- Location of the Southern Development Region
- Country: Moldova

Area
- • Total: 7,379 km^{2} (2,849 sq mi)

Population (2013)
- • Total: 537,182
- • Density: 72.80/km^{2} (188.5/sq mi)

GDP
- • Total: leu 17.554 billion (€0.9 billion) (4th)
- • Per capita: €1,600

= Southern Development Region =

The Southern Development Region (Regiunea de Dezvoltare Sud) is one of the three regions of Moldova. It incorporates the southern portions of the country, except the territories of the autonomous region of Gagauzia. Spread over an area of 7372 km2, the region includes eight of the 32 districts in Moldova. The districts are in turn organized into 177 communes which incorporate 294 towns and villages. With a population of over 0.53 million in 2013, it is the least populated of the three regions of Moldova.

== History ==
The region has been populated since the Paleolithic age, with the later cultures of Cucuteni-Tripolie and Dacian spread across the region in the fifth to first centuries BCE. In the first century CE, the region was conquered by Roman Emperor Trajan, and the region was influenced by Roman culture. The region was at the cross roads of various rulers after the fall of Roman Empire, and was finally part of the Moldovan state formed in 14th century CE by Bogdan I.

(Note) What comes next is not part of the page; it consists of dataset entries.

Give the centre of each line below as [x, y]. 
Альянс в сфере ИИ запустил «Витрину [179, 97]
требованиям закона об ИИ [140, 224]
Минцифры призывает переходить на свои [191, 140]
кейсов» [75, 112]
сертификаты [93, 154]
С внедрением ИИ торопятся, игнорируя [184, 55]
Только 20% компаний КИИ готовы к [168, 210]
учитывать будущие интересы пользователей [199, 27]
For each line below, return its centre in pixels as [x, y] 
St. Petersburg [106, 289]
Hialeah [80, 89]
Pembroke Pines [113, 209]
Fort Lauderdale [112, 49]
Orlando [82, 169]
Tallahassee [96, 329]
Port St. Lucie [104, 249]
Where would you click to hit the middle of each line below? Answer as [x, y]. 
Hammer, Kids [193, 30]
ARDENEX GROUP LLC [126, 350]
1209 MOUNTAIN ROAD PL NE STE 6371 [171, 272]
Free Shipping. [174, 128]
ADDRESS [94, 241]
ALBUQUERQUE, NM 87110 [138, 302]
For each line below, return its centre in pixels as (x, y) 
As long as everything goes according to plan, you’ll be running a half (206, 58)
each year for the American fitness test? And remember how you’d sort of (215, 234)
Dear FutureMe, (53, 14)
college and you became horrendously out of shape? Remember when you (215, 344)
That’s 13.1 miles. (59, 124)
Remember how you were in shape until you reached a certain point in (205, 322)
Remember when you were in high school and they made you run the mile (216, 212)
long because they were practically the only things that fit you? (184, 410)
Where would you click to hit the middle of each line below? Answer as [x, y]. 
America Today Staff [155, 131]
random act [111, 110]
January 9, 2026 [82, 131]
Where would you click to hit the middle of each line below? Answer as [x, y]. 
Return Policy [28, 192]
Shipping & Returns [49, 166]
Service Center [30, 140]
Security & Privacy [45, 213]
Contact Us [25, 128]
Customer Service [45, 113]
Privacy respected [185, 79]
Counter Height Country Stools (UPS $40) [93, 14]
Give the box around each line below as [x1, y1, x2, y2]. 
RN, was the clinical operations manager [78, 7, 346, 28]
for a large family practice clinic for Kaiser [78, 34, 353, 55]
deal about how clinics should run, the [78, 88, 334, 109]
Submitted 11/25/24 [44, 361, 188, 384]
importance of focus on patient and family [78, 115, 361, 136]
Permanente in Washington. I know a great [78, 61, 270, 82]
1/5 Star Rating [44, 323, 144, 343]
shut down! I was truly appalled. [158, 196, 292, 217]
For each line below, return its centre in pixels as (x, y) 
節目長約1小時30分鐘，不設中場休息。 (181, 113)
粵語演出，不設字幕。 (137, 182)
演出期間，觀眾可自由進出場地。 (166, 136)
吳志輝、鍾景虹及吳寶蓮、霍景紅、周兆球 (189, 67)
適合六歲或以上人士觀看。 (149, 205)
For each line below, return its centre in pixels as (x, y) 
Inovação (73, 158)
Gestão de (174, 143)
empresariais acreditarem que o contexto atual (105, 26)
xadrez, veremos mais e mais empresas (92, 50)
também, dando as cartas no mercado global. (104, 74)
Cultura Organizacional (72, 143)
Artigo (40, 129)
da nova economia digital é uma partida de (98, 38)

In the 15th century CE, the region which formed part of Bessarabia, was occupied by the Ottoman Empire. While the Russians captured the region briefly in the 18th century, the Treaty of Bucharest (1812) gave control of part of the region to the Russian Empire. After the First World War, Sfatul Tarii declared independence, and united the region with Romania. Before the start of the Second World War in 1940, the region was annexed by Soviet Union as a part of the Ribbentrop-Molotov Pact of 1939. During the war, the region interchanged between the Romanians and the Soviets, before becoming part of the Soviet after the war. The region became part of independent Moldova only after the dissolution of Soviet Union in the early 1990s.

== Administration ==
Moldova is divided into three regions, apart from the capital region of Chișinău, the autonomous region of Gagauzia and the uncontrolled territorial unit of Transnistria. These regions incorporate 32 districts and one municipal region. The districts form the first level administrative units, and the regions are used for statistical and planning purposes. The Southern Regional Development Agency is responsible for planning in the region.

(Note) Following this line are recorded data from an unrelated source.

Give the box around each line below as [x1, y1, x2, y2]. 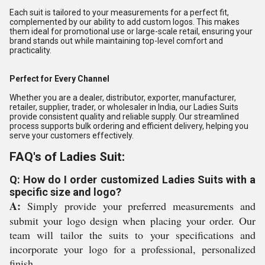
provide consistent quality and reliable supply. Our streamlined [9, 112, 239, 121]
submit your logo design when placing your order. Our [9, 214, 256, 228]
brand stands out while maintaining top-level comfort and [9, 36, 223, 46]
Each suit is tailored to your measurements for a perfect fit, [9, 8, 229, 17]
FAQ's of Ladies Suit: [9, 150, 125, 164]
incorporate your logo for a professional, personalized [9, 242, 256, 256]
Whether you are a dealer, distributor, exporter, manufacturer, [9, 93, 236, 102]
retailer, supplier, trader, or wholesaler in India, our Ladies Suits [9, 102, 238, 112]
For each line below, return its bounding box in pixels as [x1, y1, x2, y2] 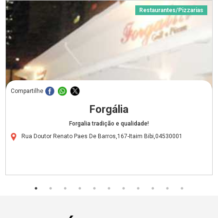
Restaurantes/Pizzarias [139, 6, 203, 14]
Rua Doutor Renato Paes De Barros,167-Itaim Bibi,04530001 [21, 132, 183, 140]
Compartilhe [11, 87, 44, 94]
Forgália [90, 103, 128, 115]
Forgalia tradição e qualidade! [69, 120, 149, 127]
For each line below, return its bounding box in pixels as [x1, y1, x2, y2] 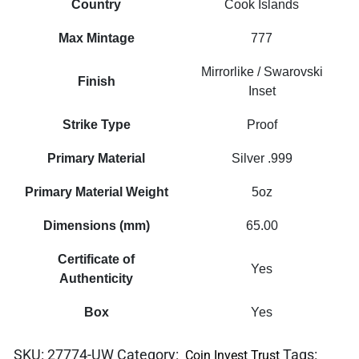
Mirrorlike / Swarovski [200, 64, 323, 79]
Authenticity [59, 271, 134, 285]
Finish [77, 74, 115, 88]
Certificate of [58, 252, 135, 266]
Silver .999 [231, 151, 292, 165]
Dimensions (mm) [42, 218, 150, 232]
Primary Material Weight [24, 184, 168, 199]
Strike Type [62, 117, 131, 131]
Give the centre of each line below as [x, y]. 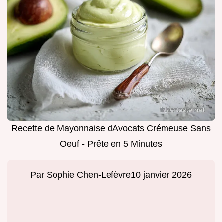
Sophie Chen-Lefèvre [89, 175]
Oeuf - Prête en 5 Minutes [111, 144]
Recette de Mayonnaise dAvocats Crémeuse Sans [111, 129]
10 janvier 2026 [161, 175]
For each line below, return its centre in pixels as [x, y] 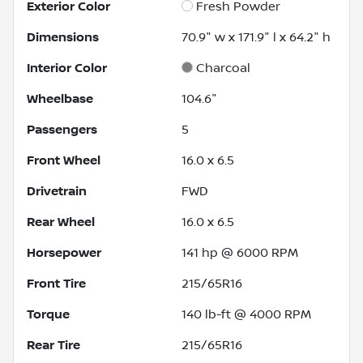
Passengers [62, 129]
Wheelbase [60, 98]
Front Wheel [64, 160]
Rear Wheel [61, 222]
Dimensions [63, 37]
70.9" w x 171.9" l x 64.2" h [256, 37]
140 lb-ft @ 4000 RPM [246, 314]
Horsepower [64, 252]
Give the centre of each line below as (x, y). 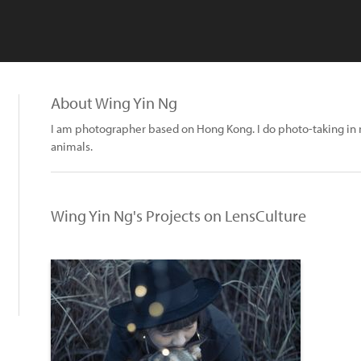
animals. (72, 146)
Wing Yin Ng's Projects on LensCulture (178, 216)
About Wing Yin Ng (114, 103)
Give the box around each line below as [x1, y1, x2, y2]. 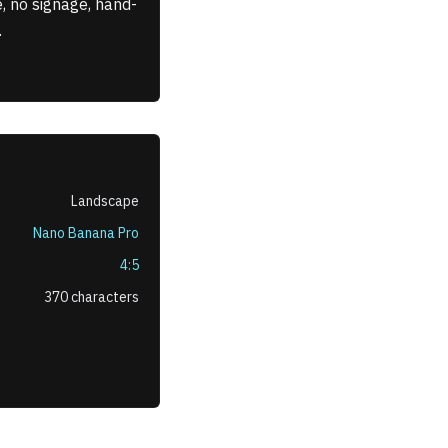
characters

The Southern Development Region includes eight districts-Basarabeasca, Cahul, Cantemir, Căușeni, Cimișlia, Leova, Ștefan Vodă, and Taraclia. These districts are organized into 177 communes, which incorporate 294 towns and villages.

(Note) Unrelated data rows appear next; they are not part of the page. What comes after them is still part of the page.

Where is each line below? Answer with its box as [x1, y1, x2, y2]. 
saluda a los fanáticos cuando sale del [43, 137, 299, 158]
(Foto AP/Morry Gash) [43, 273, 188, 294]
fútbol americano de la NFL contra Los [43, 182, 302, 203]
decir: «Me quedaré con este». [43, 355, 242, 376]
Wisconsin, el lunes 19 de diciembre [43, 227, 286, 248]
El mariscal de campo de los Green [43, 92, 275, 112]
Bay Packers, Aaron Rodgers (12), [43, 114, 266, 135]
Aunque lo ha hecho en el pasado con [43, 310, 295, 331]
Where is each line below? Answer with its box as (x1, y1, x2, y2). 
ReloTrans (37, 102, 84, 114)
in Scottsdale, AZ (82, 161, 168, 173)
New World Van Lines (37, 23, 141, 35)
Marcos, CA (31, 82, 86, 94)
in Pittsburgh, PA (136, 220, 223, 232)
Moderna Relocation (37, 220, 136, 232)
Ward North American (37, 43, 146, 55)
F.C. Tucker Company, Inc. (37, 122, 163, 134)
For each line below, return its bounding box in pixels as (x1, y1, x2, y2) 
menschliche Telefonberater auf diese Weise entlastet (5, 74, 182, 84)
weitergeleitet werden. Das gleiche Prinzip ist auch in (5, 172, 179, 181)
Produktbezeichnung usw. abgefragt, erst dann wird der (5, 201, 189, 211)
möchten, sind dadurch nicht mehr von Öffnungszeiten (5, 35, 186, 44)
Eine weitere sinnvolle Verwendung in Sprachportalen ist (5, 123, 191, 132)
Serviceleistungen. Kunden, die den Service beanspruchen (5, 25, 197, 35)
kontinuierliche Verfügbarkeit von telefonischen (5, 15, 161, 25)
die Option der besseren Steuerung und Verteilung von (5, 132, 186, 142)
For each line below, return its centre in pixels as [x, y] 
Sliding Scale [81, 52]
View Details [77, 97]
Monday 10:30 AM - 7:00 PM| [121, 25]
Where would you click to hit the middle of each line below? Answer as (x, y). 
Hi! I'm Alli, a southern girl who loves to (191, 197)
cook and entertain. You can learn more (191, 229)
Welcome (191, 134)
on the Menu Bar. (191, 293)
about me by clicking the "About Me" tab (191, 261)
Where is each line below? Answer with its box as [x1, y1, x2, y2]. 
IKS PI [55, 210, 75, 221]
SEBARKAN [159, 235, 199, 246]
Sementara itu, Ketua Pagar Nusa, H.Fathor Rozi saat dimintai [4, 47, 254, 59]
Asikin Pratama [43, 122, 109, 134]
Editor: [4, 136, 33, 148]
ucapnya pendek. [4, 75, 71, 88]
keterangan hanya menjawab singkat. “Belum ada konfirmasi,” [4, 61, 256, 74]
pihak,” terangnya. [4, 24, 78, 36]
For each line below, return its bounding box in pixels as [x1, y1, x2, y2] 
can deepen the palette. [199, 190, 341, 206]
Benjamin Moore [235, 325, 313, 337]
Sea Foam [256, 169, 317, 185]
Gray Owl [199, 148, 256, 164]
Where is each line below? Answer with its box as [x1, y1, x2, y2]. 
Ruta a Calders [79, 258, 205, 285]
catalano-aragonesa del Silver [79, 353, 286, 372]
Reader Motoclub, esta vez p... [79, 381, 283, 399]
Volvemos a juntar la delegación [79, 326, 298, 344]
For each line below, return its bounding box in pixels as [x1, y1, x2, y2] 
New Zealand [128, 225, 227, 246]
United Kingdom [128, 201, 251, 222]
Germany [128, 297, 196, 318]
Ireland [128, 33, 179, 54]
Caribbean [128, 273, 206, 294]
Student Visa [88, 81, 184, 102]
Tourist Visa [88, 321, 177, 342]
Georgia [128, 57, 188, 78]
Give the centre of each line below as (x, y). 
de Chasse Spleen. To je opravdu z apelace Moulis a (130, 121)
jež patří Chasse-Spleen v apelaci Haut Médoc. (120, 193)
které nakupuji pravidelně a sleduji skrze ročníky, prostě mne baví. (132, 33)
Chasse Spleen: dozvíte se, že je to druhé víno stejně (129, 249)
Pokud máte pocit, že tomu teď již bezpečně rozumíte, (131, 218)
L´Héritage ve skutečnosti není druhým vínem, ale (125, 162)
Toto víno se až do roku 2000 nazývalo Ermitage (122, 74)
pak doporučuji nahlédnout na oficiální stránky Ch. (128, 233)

| District | Seat | Area (km^{2}) | Population (2014) | Density (2014) | Towns/ villages |
|---|---|---|---|---|---|
| Basarabeasca | Basarabeasca | 295 | 28,842 | 78.0 | 10 |
| Cahul | Cahul | 1,546 | 124,907 | 68.1 | 55 |
| Cantemir | Cantemir | 870 | 62,257 | 59.9 | 51 |
| Căușeni | Căușeni | 1,163 | 91,635 | 69.8 | 48 |
| Cimișlia | Cimișlia | 923 | 60,850 | 53.4 | 39 |
| Leova | Leova | 775 | 53,340 | 57.7 | 39 |
| Ștefan Vodă | Ștefan Vodă | 998 | 71,277 | 62.2 | 26 |
| Taraclia | Taraclia | 674 | 44,069 | 55.4 | 26 |

== Geography ==
The Southern Development Region incorporates the southern portions of the country, except the territories of the autonomous region of Gagauzia. Spread over an area of 7372 km2, it shares international borders with Romania to the west, and Ukraine to the east. It is also bordered by the Central Development Region to the north, Gagauzian territories to the southeast and the breakaway Transnistria to the northeast. While the country is located close to the Black Sea, it does not have direct access to the sea. The only seaport in the country is the Port of Giurgiulesti located in the Cahul district of the region, which gives access to the sea via the Danube river.

== Demographics ==
With a population of over 0.53 million in 2013, it is the least populated of the three regions of Moldova. The population included 265,191 males and 264,523 females. The gross domestic product (GDP) of the region was 16.838 billion leu in 2021, accounting for about seven perecent of Moldova economic output.